__WORK TO COMPLETE__.
Where the string "order" occurs in the material below, report the whole line.

__INPUT DATA__.

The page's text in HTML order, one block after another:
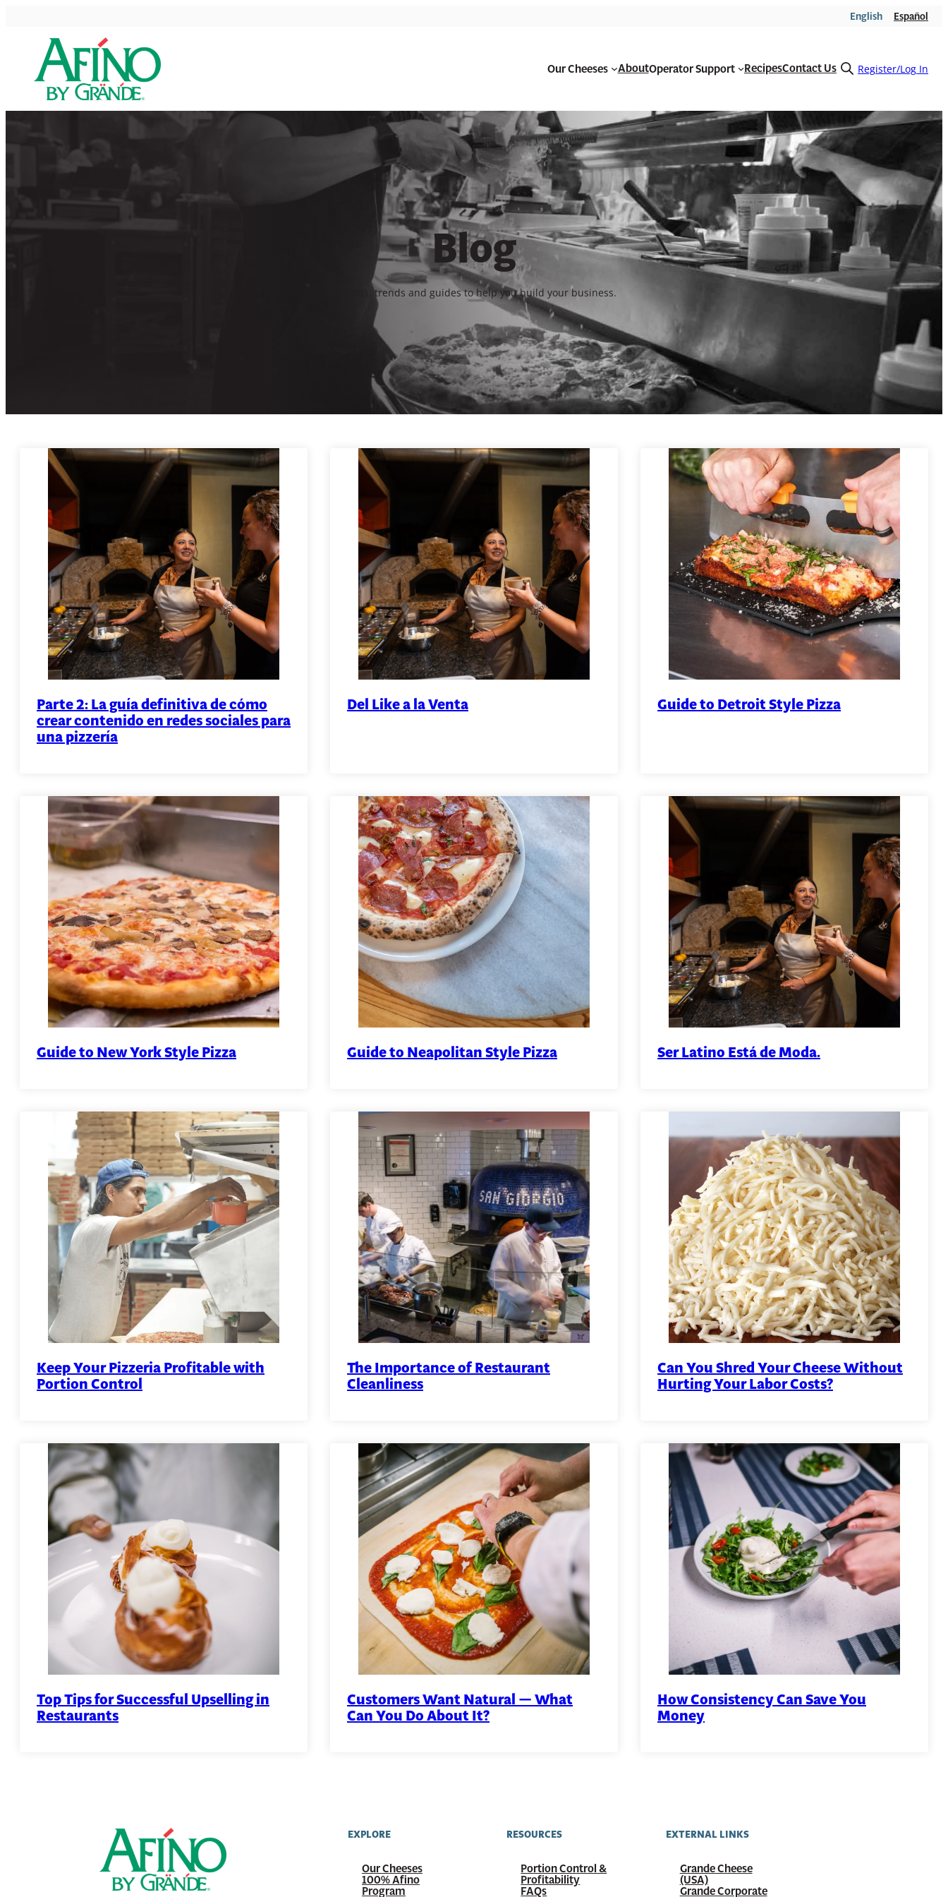
English Español
Our Cheeses AboutOperator Support RecipesContact Us Open
search
Register/Log In
Blog
Insights, trends and guides to help you build your business.
Parte 2: La guía definitiva de cómo
crear contenido en redes sociales para
una pizzería
Del Like a la Venta Guide to Detroit Style Pizza
Guide to New York Style Pizza Guide to Neapolitan Style Pizza Ser Latino Está de Moda.
Keep Your Pizzeria Profitable with
Portion Control
The Importance of Restaurant
Cleanliness
Can You Shred Your Cheese Without
Hurting Your Labor Costs?
Top Tips for Successful Upselling in
Restaurants
Customers Want Natural — What
Can You Do About It?
How Consistency Can Save You
Money
EXPLORE
Our Cheeses
100%Afino
Program
RESOURCES
Portion Control &
Profitability
FAQs
EXTERNAL LINKS
Grande Cheese
(USA)
Grande Corporate
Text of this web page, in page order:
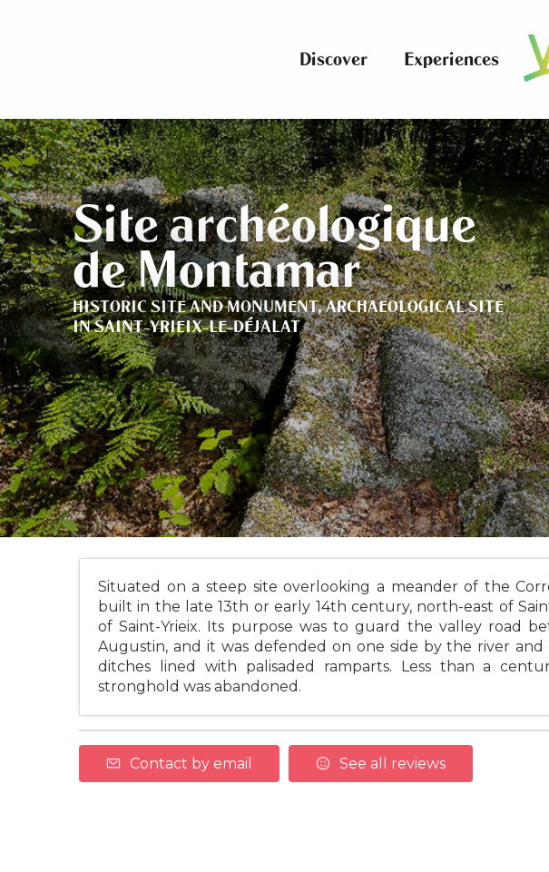
Discover
Experiences
Site archéologique
de Montamar
HISTORIC SITE AND MONUMENT,ARCHAEOLOGICAL SITE
IN SAINT-YRIEIX-LE-DÉJALAT
Situated on a steep site overlooking a meander of the
built in the late 13th or early 14th century, north-east of
of Saint-Yrieix. Its purpose was to guard the valley road
Augustin, and it was defended on one side by the river
ditches lined with palisaded ramparts. Less than a
stronghold was abandoned.
Contact by email See all reviews

__EXERCISE RESULT__.
The page's text in HTML order, one block after another:
Text of this web page, in page order:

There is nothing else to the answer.